SP: Blogueira Cidadã X Criminalidade



Há muitos anos a cidadã que edita e escreve este blog mantém entreveros com resto de família que, por meio de artifícios e outras manobras, a impede de dispor livremente de casa legada por seus pais.


Além de não poder vender, desde o ano passado, quando resolveu alugar sua casa, a cidadã curiosamente passou a ter problemas também com a locação e com inquilinos. 


Inclusive recentemente, como muitos dos leitores puderam acompanhar. Depois de meses de convívio educado e pacífico, como já era esperado por esta cidadã, o jovem casal de inquilinos, do nada, passou a promover ofensas e agressões.


Desde abril último, do dia para a noite, virei uma espécie de "Satã": além de tentativas de agressão física e ameaças de morte, ouvi do casalzinho as maiores baixarias, as torpezas mais imundas. Minha vida pessoal e profissional, inclusive de anos atrás, que eles nunca conheceram (eram crianças, adolescentes, viviam em outros bairros), passou a ser emporcalhada de todas as formas durante sucessivos e infindáveis ataques de assédio moral que sofri.


Como eu não mudei, continuava minha vida pacata, silenciosa, lendo, escrevendo, estudando, cuidando dos meus cachorros e do crescimento interno, e já esperava mais canalhices, percebi claramente o momento em que mudaram de comportamento. Aliás, eu os avisara meses antes de que isso poderia acontecer.


Não foi difícil. Jovens, desprovidos de lastro moral, com pouquíssima escolaridade, sem leitura, consumistas, com a cabeça feita por novelas e outras porcarias globais (da Rede Globo) e afins, só poderiam, mesmo, a curtíssimo prazo, emburrecer. O "ter" sobrepujou o "ser". E se tornaram presas fáceis de quem pretende destruir esta cidadã.


É triste.


De sábado, quando foram embora, pra cá, venho refletindo sobre esses meses todos e sobre a maldade humana. O que pode explicar tanto ódio? O que pode justificar tamanha inveja, a ponto de não descolar desta pobre blogueira, não dar um minuto sequer de descanso à reles cidadã, que só faz cuidar de sua própria vida? Por que ela me colocou num pedestal? Por que meu brilho a incomoda tanto?

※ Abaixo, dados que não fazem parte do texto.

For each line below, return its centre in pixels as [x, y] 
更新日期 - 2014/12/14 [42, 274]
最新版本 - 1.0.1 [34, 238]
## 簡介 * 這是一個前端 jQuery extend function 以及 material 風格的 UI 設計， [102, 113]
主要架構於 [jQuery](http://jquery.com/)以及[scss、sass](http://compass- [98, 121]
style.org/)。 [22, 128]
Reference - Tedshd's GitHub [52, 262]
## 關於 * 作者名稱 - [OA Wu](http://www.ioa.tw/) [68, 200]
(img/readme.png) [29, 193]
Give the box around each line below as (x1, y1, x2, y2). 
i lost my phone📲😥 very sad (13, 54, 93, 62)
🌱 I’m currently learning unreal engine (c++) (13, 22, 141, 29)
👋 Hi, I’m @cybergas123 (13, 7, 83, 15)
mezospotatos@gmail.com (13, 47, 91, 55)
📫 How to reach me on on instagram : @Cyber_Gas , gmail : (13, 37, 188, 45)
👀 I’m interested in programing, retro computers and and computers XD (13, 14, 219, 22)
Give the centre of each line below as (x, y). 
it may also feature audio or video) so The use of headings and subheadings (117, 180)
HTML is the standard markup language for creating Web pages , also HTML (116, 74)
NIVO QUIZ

Vivemos num mundo muito doentio. Vivemos tempos sombrios. Vejam: não estou falando de povos atrasados do Terceiro Mundo. Não se trata do que acontece em países árabes, Líbia, Irã... Trata-se da cidade de São Paulo. O apedrejamento que sofro é moral. Não podendo (até o momento) me assassinar, promovem "assassinato de caráter", campanha difamatória, linchamento moral. Mentiras e mais mentiras. Achincalhe, enxovalho. Na maior cidade brasileira. Na cidade de São Paulo.

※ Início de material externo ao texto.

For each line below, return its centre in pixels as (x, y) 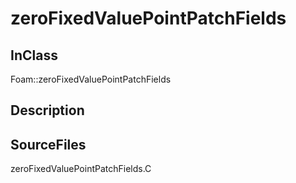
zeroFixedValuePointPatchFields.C (81, 169)
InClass (34, 55)
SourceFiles (48, 144)
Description (47, 110)
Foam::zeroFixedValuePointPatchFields (91, 79)
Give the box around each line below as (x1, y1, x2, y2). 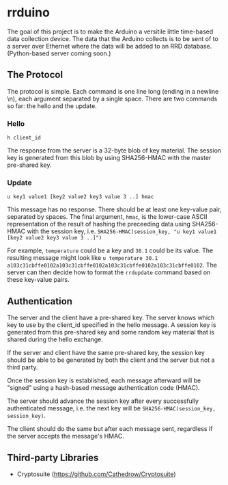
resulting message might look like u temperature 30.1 (7, 254, 158, 262)
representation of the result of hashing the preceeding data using (7, 220, 191, 228)
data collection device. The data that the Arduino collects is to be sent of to (7, 34, 218, 42)
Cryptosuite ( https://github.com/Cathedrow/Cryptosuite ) (16, 470, 176, 478)
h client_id (7, 135, 41, 142)
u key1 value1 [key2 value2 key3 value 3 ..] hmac (7, 194, 154, 200)
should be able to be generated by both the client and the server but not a (7, 356, 215, 364)
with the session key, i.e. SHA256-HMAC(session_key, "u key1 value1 (27, 227, 217, 235)

O Estado brasileiro e suas instituições (Judiciário, Polícia, Ministério Público) têm a obrigação constitucional de coibir e sancionar de imediato os faltosos. Não cabe a uma reles cidadã, pacifista, cuja única arma são as palavras, não cabe a esta cidadã enfrentar sozinha a fina flor da cafajestagem.


Chega de Violência ! Basta de Impunidade ! Justiça Já !!!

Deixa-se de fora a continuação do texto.